Test out large values of cross-correlation(i) (starting with maximum)
to see if they work.
For example, if cross-correlation(10) is large, it indicates that i
has a good chance of being 10.
If that does not work, try the next largest value.
(Of course, in this case, one could have simply tried all keys for
decryption since there are only 26 keys, ciphertext is small,
and decryption is fast!)
Side Note: Where does cross-correlation function come from? You may
remember Covariance from your probability class.
COV(X, Y) = AVERAGE(XY) - AVERAGE(X)AVERAGE(Y)
(X, Y are series like x1, x2, x3, ..., and y1, y2, y3, ...)
AVERAGE(XY) requires adding x1y1, x2y2, etc. We are essentially
maximizing this sum in our case, thereby maximizing covariance
One-time pad:
-------------
Choose a random bit string as the encryption key.
Ciphertext = plaintext XOR key
Plaintext = key XOR ciphertext
It turns out that as long as key is truly random, ciphertext
is also random -- no frequency analysis possible.
Provably impossible to break.
Why must it be used only once?
Stream ciphers versus block ciphers:
-----------------------------------
Block ciphers:
-------------
More common. Most cryptosystems use block ciphers.
They encrypt a fixed size block.
Typical block sizes: 64, 128, 256 bits.
If encrypting a bit string that is not a multiple of the block size,
it must be padded.
The pad must be removed upon decryption.
Formally:
Given a plaintext sequence b1.b2.....bn
Where each bi is a fixed-length bit string
and a key K
ciphertext for bi: ci = Ek(bi)
Ciphertext c for m = E(k,b0).E(k,b1).E(k.b2)....
Problem:
-- Padding issue
-- Frequency analysis possible on bi
-- Chosen/known plain-text attack can help
decipher some of the mappings.
Solution: Use position of bi to change the mapping
Padding:
(A good reference on this is http://www.di-mgt.com.au/cryptopad.html)
Suppose block size = 8 bytes
Suppose last block of data = 3 bytes
Method 1: Pad with zeros/spaces?
Only add pad if not exact pad size. Else don't add.
Problem?
(only works with data such as ASCII that does not
normally contain the special character)
-- Will not work with .exe or binary executable files.
Method 2: Pad with 0x80 followed by zero bytes.
(If 0x80 exists in input, then another 0x80 must be added).
This is pretty commonly used method.
Method 3: Pad with zeros, but make the last byte contain the # of padding bytes.
Better.
But, if the input is exact length, then must add another
block.
Method 4: Pad with bytes of all the same value as the # of padding bytes.
Similar to above.
On decrypting, make sure that the pad value is in range.
Also, check that all the padded bytes have the same value.
(This is what is recommended in standards and perhaps the most common
method)
Method 5: For small messages:
-- it may be better to use random padding instead of 0's
or pad length.
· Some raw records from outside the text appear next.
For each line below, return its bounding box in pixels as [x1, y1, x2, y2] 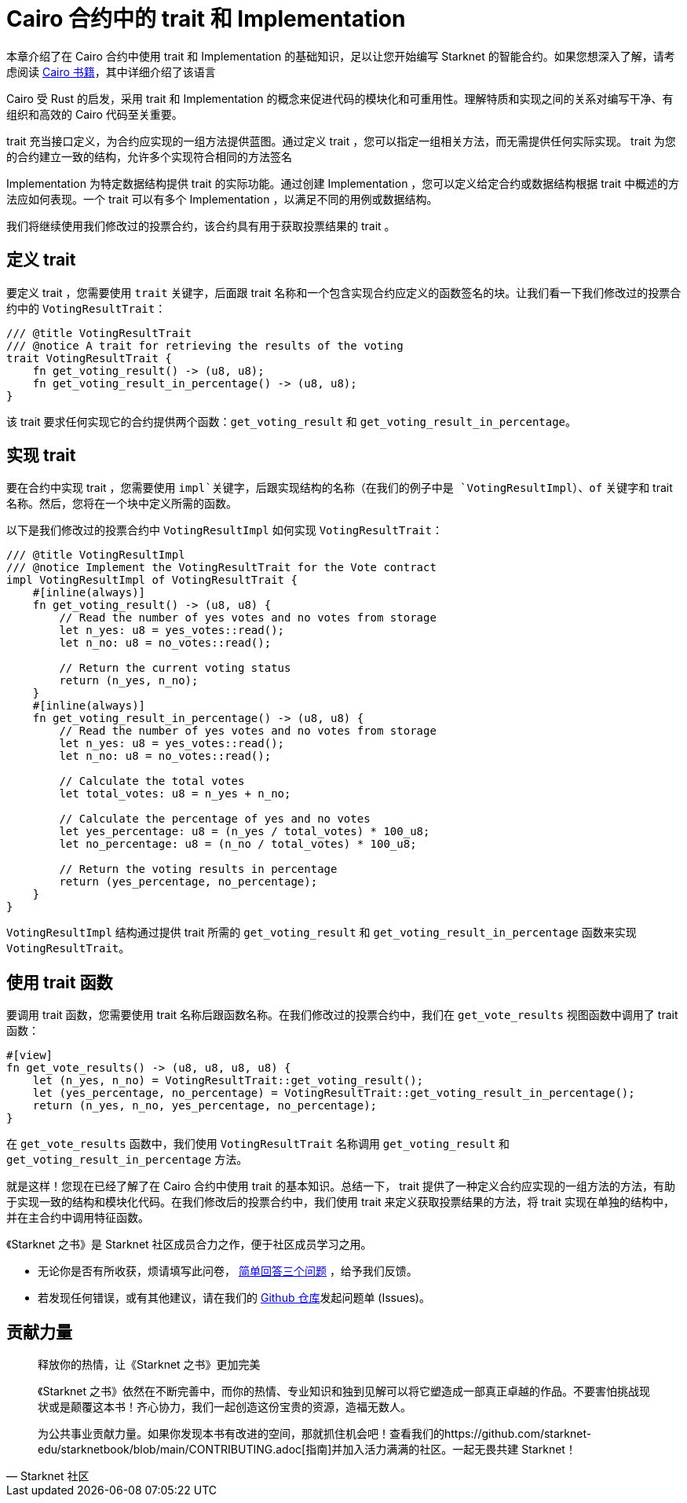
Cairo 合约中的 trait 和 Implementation [6, 5, 406, 32]
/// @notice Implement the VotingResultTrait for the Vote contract [6, 561, 437, 574]
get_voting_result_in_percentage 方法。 [6, 1153, 248, 1167]
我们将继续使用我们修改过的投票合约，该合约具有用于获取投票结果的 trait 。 [6, 218, 396, 233]
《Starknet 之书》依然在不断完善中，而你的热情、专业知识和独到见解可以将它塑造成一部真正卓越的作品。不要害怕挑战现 [38, 1384, 651, 1399]
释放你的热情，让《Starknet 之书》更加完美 [38, 1358, 261, 1372]
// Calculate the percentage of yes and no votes [59, 812, 371, 826]
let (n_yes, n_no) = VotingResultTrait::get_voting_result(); [32, 1074, 424, 1087]
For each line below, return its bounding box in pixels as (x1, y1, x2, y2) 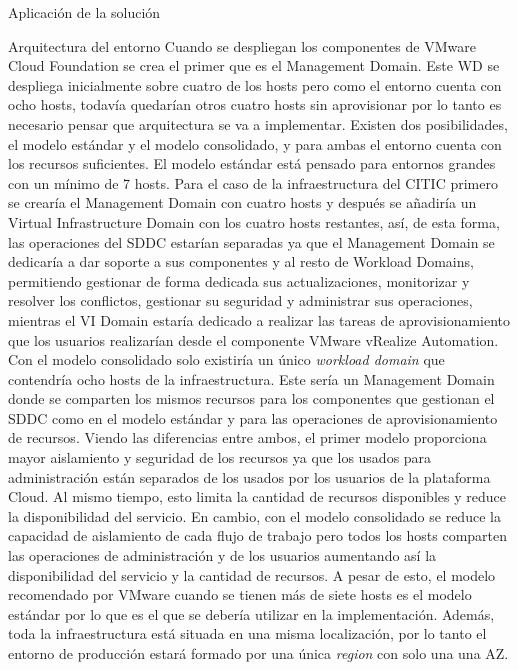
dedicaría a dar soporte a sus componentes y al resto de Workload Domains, (8, 251, 474, 272)
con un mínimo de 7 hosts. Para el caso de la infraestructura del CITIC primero (8, 172, 498, 193)
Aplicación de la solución (8, 2, 161, 22)
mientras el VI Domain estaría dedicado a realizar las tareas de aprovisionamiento (8, 309, 511, 330)
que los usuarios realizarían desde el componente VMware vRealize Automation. (8, 329, 499, 350)
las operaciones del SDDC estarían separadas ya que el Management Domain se (8, 231, 495, 252)
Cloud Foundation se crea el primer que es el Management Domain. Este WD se (8, 55, 500, 76)
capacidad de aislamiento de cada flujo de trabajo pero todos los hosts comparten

The last byte would contain the length
of the pad.
Advantage: same message will get encrypted differently,
reducing the risk of frequency analysis.
(But, other techniques, such as initialization vectors can
achieve the same thing).
Dealing with frequency analysis
--------------------------------
-- Find a way to make encryption dependent on position of the data.
-- Should work for arbitrary length data
Basic Mode is called ECB mode or Electronic Codebook Mode.
Plaintext: chopped into blocks (padding last block if necessary)
Encrypt/decrypt each block separately.
CBC mode: (Cipherblock chaining mode)
C0 = E(k, P0 XOR IV)
C1 = E(k, P1 XOR C0)
...
C(i+1) = E(k, P(i+1) XOR C(i))
Notice that something is required to initialize. Could use all zeros.
But then, if P0 is the same for different messages, C0 will be the
same.
IV is often public, but should use a different value for different
messages.
Decryption:
P0 = D(k, C0) XOR IV
P1 = D(k, C1) XOR C0
...
Decryption of any Pi can be done without decrypting all the previous
blocks.
For maximum security in CBC mode, it is a good idea to protect
the IV as well. Why? (Think of an attack).